What is with the NHL’s desire to keep expanding to southern USA? Other than the LA Kings and Tampa Bay Lightning every other NHL franchise located south of the Washington Capitals fights for fan support.

In 2013-14 Columbus, Dallas, Florida and Arizona were the three lowest ranked teams in attendance. Even Colorado, a cold wintery city, ranked in the bottom third in the league in average attendance. Nashville ranked 20th, St. Louis 18th and San Jose 17th.

These are not Hockey cities.

The idea for why the NHL wants to keep expanding south is because of an idea that avid hockey fans from Canada and the northern United State like to retire in warmer climates and desire hockey. But history just shows it is not the case and warm weather cities for the most part just do not support the NHL.

That is why the apparent expansion to Las Vegas makes no sense.

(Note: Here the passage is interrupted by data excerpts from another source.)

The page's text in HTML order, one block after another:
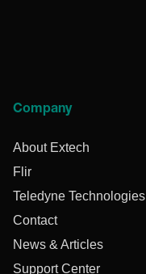
Company
About Extech
Flir
Teledyne Technologies
Contact
News & Articles
Support Center
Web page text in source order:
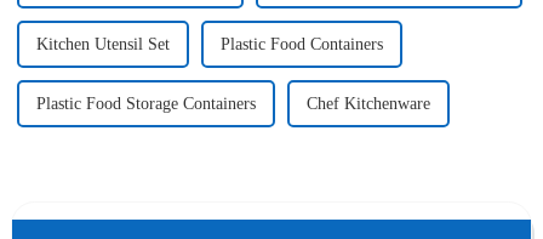
Kitchen Utensil Set Plastic Food Containers
Plastic Food Storage Containers Chef Kitchenware

It makes sense for a league like the NHL to want to be the first to enter Sin City with a permanent franchise. The NHL has a very dedicated fan base but not really a casual fan base that has helped the NFL, MLB and NBA pull so far ahead of it in the ranks. At least not in America. Without any professional team because of the stigma of gamble the people of Las Vegas are clamoring for a franchise to call their own and probably would really be a dedicated group, at least early on.

The other southern teams have shown that the fan support just does not last, especially when the team loses. People in Vegas just don’t grow up going outside and playing hockey on the street and more than likely ice skating is not a particular popular activity in the middle of the desert. The sport being a part of life in a community is the basis of a strong professional franchise. Kids in Los Angeles play basketball. Kids in Dallas play football. Kids in Atlanta go out and play baseball. Kids in Las Vegas are not playing hockey, no, kids in Minnesota and Chicago and Toronto do that.

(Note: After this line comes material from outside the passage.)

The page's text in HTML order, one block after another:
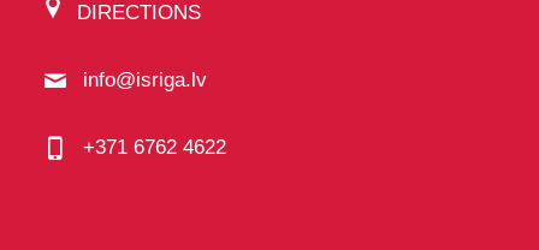
DIRECTIONS
info@isriga.lv
+371 6762 4622

Expansion is not a bad thing for leagues. While the NHL doesn’t really have enough stars to spread across the 30 teams they have, much less more teams, building a fan rabid fan base and bringing in the franchise buy-ins and TV contract money expansion will provide will help the league grow. The new locations just have to make sense.

Seattle is a great fan base in the north where Hockey is much more popular. Quebec City has a strong history and natural rival as well as a new NHL-ready arena on the way. Portland would be a natural rival for any expanded Seattle franchise and only has the NBA to compete with. Starting a Seattle and Portland franchise at the same time would be a smart move. Even moving back to a place like Hartford, a city that did and still does idolize the team they had, the Whalers.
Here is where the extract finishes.